Task to carry out | Look through the data below for the line with "験イベント【はちおうでぃフェ" and the line with "تُعتبر أنظمة التكييف", then transcribe exactly from the first through the second, leaving out all pictures.

------------------------------------

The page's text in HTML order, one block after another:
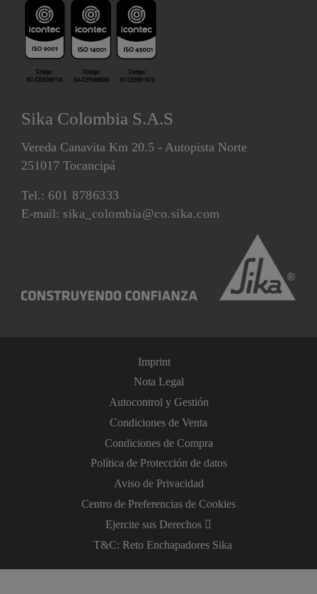
Sika Colombia S.A.S
Vereda Canavita Km 20.5 - Autopista Norte
251017 Tocancipá
Tel.: 601 8786333
E-mail: sika_colombia@co.sika.com
Imprint
Nota Legal
Autocontrol y Gestión
Condiciones de Venta
Condiciones de Compra
Política de Protección de datos
Aviso de Privacidad
Centro de Preferencias de Cookies
Ejercite sus Derechos
T&C: Reto Enchapadores Sika
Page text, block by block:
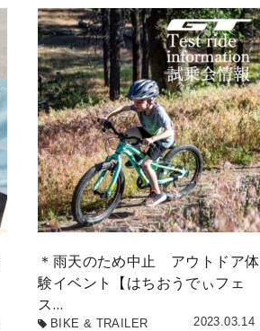
＊雨天のため中止 アウトドア体
験イベント【はちおうでぃフェ
ス…
BIKE & TRAILER 2023.03.14
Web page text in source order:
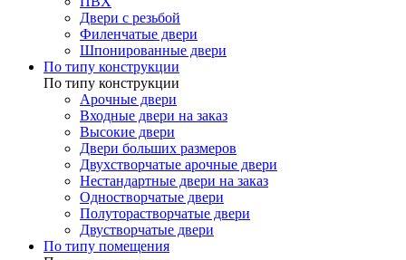
Двери с резьбой
Филенчатые двери
Шпонированные двери
По типу конструкции
По типу конструкции
Арочные двери
Входные двери на заказ
Высокие двери
Двери больших размеров
Двухстворчатые арочные двери
Нестандартные двери на заказ
Одностворчатые двери
Полуторастворчатые двери
Двустворчатые двери
По типу помещения
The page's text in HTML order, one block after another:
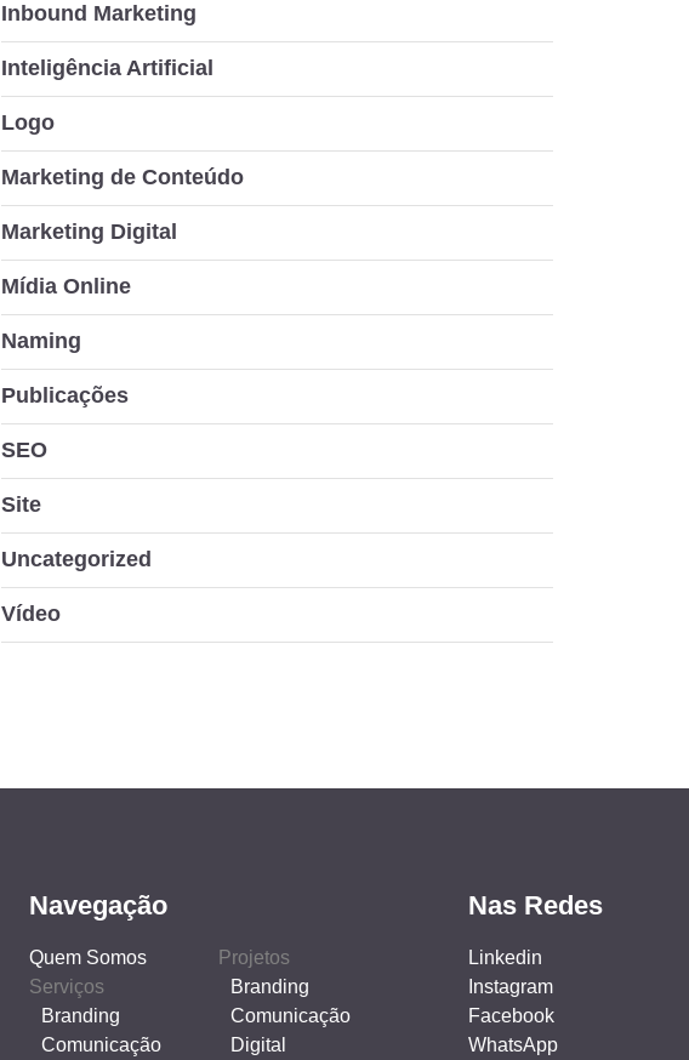
Inbound Marketing
Inteligência Artificial
Logo
Marketing de Conteúdo
Marketing Digital
Mídia Online
Naming
Publicações
SEO
Site
Uncategorized
Vídeo
Navegação
Quem Somos
Serviços
Branding
Comunicação
Projetos
Branding
Comunicação
Digital
Nas Redes
Linkedin
Instagram
Facebook
WhatsApp
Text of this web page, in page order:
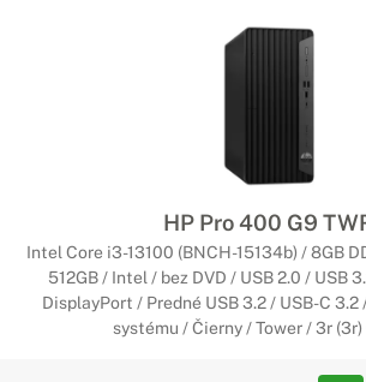
HP Pro 400 G9
Intel Core i3-13100 (BNCH-15134b) / 8GB
512GB / Intel / bez DVD / USB 2.0 / USB
DisplayPort / Predné USB 3.2 / USB-C 3.2
systému / Čierny / Tower / 3r
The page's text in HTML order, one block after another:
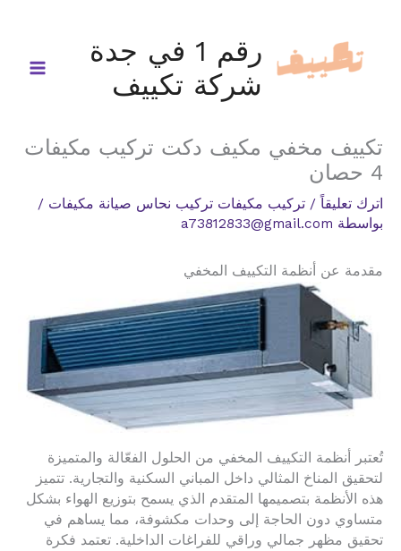
المحتوى
رقم 1 في جدة
شركة تكييف
تكييف مخفي مكيف دكت تركيب مكيفات
4 حصان
اترك تعليقاً / تركيب مكيفات تركيب نحاس صيانة مكيفات /
بواسطة a73812833@gmail.com
مقدمة عن أنظمة التكييف المخفي
تُعتبر أنظمة التكييف المخفي من الحلول الفعّالة والمتميزة
لتحقيق المناخ المثالي داخل المباني السكنية والتجارية. تتميز
هذه الأنظمة بتصميمها المتقدم الذي يسمح بتوزيع الهواء بشكل
متساوي دون الحاجة إلى وحدات مكشوفة، مما يساهم في
تحقيق مظهر جمالي وراقي للفراغات الداخلية. تعتمد فكرة
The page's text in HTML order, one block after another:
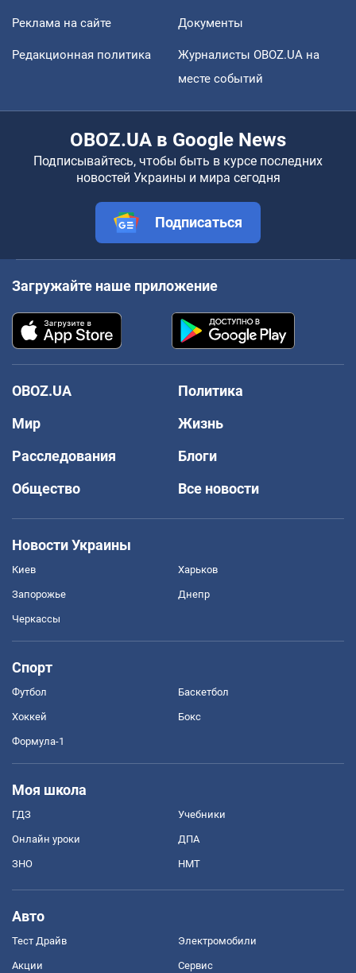
Реклама на сайте Документы
Редакционная политика
Журналисты OBOZ.UA на
месте событий
OBOZ.UA в Google News
Подписывайтесь, чтобы быть в курсе последних
новостей Украины и мира сегодня
Подписаться
Загружайте наше приложение
OBOZ.UA
Политика
Мир
Жизнь
Расследования
Блоги
Общество
Все новости
Новости Украины
Киев Харьков
Запорожье Днепр
Черкассы
Спорт
Футбол Баскетбол
Хоккей Бокс
Формула-1
Моя школа
ГДЗ Учебники
Онлайн уроки ДПА
ЗНО НМТ
Авто
Тест Драйв Электромобили
Акции Сервис
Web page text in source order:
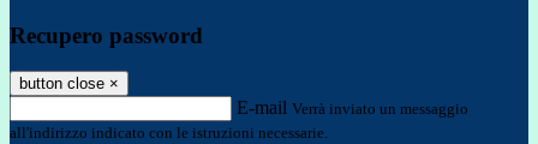
Recupero password
button close ×
E-mail Verrà inviato un messaggio
all'indirizzo indicato con le istruzioni necessarie.
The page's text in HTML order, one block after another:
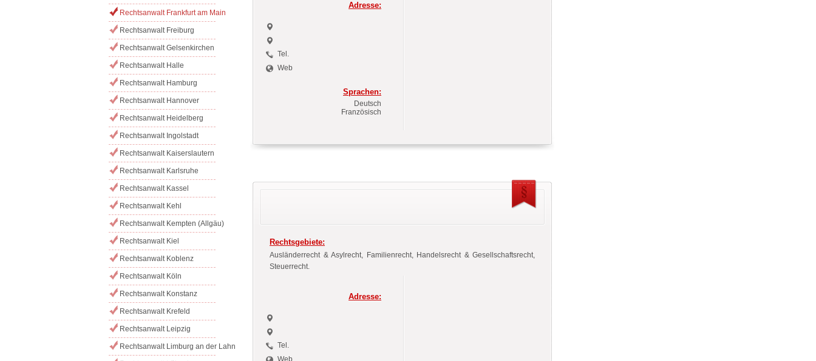
Rechtsanwalt Frankfurt am Main
Rechtsanwalt Freiburg
Rechtsanwalt Gelsenkirchen
Rechtsanwalt Halle
Rechtsanwalt Hamburg
Rechtsanwalt Hannover
Rechtsanwalt Heidelberg
Rechtsanwalt Ingolstadt
Rechtsanwalt Kaiserslautern
Rechtsanwalt Karlsruhe
Rechtsanwalt Kassel
Rechtsanwalt Kehl
Rechtsanwalt Kempten (Allgäu)
Rechtsanwalt Kiel
Rechtsanwalt Koblenz
Rechtsanwalt Köln
Rechtsanwalt Konstanz
Rechtsanwalt Krefeld
Rechtsanwalt Leipzig
Rechtsanwalt Limburg an der Lahn
Adresse:
Tel.
Web
Sprachen:
Deutsch
Französisch
Rechtsgebiete:
Ausländerrecht & Asylrecht, Familienrecht, Handelsrecht & Gesellschaftsrecht,
Steuerrecht.
Adresse:
Tel.
Web
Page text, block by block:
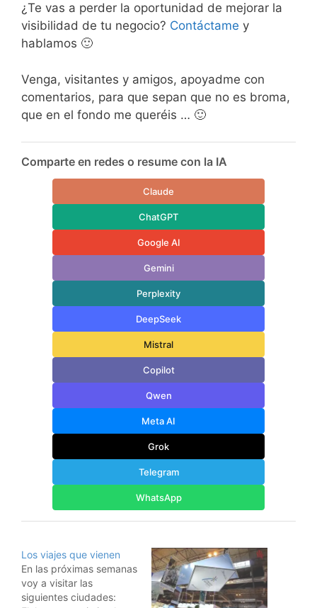
¿Te vas a perder la oportunidad de mejorar la
visibilidad de tu negocio? Contáctame y
hablamos 🙂
Venga, visitantes y amigos, apoyadme con
comentarios, para que sepan que no es broma,
que en el fondo me queréis … 🙂
Comparte en redes o resume con la IA
Claude
ChatGPT
Google AI
Gemini
Perplexity
DeepSeek
Mistral
Copilot
Qwen
Meta AI
Grok
Telegram
WhatsApp
Los viajes que vienen
En las próximas semanas
voy a visitar las
siguientes ciudades:
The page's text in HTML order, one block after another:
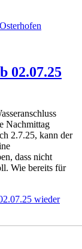
02.07.25
Nachmittag
2.7.25, kann der
dass nicht
Wie bereits für
wieder
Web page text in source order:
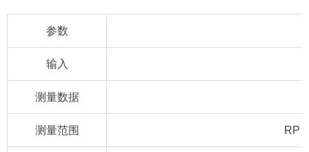
参数
输入
测量数据
测量范围 RP
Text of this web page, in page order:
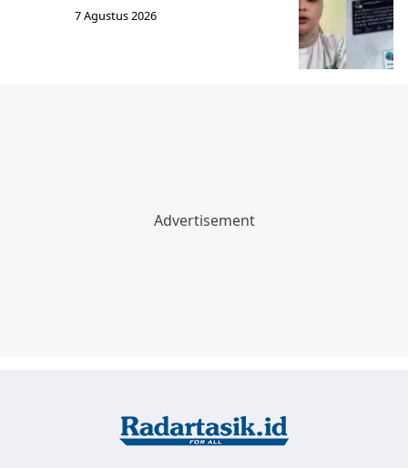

------------------------------------

Written solution |
験イベント【はちおうでぃフェ
ス…
BIKE & TRAILER 2023.03.14
Web page text in source order:
Двери с резьбой
Филенчатые двери
Шпонированные двери
По типу конструкции
По типу конструкции
Арочные двери
Входные двери на заказ
Высокие двери
Двери больших размеров
Двухстворчатые арочные двери
Нестандартные двери на заказ
Одностворчатые двери
Полуторастворчатые двери
Двустворчатые двери
По типу помещения
The page's text in HTML order, one block after another:
Inbound Marketing
Inteligência Artificial
Logo
Marketing de Conteúdo
Marketing Digital
Mídia Online
Naming
Publicações
SEO
Site
Uncategorized
Vídeo
Navegação
Quem Somos
Serviços
Branding
Comunicação
Projetos
Branding
Comunicação
Digital
Nas Redes
Linkedin
Instagram
Facebook
WhatsApp
Text of this web page, in page order:
HP Pro 400 G9
Intel Core i3-13100 (BNCH-15134b) / 8GB
512GB / Intel / bez DVD / USB 2.0 / USB
DisplayPort / Predné USB 3.2 / USB-C 3.2
systému / Čierny / Tower / 3r
The page's text in HTML order, one block after another:
المحتوى
رقم 1 في جدة
شركة تكييف
تكييف مخفي مكيف دكت تركيب مكيفات
4 حصان
اترك تعليقاً / تركيب مكيفات تركيب نحاس صيانة مكيفات /
بواسطة a73812833@gmail.com
مقدمة عن أنظمة التكييف المخفي
تُعتبر أنظمة التكييف المخفي من الحلول الفعّالة والمتميزة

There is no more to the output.